= Prompt =
Write out the stretch of lines below that begins at the line with "Text of this" and ends at the line with "The page's text", including both, exactly as given and nothing more.

= Available records =
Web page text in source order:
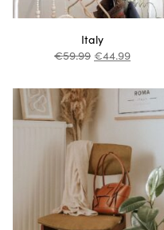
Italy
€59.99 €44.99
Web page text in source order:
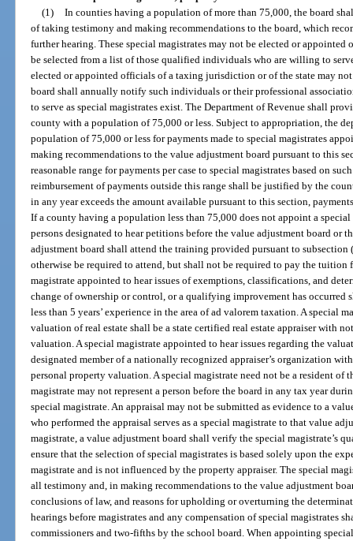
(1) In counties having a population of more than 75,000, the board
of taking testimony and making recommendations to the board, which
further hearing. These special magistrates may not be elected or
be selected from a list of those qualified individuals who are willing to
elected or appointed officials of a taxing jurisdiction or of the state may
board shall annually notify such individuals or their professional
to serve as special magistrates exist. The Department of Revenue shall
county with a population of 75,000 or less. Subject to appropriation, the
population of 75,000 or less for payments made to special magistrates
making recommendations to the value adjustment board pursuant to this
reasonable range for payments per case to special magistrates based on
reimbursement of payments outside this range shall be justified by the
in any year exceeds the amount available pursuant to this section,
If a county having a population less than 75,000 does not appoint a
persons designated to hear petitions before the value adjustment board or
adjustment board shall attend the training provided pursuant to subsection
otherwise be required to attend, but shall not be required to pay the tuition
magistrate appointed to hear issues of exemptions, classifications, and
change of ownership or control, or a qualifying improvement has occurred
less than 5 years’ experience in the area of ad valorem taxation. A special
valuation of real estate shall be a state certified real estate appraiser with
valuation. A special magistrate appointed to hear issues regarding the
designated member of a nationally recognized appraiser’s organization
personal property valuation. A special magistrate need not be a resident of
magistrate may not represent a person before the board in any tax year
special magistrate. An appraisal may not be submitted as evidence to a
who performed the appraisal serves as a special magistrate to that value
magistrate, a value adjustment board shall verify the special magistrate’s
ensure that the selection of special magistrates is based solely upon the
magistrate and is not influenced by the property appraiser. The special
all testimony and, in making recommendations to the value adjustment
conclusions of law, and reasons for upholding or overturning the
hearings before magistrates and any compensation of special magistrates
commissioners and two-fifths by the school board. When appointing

--

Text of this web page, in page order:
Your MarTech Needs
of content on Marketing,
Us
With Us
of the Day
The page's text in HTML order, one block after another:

= Finished exercise =
Text of this web page, in page order:
Your MarTech Needs
of content on Marketing,
Us
With Us
of the Day
The page's text in HTML order, one block after another:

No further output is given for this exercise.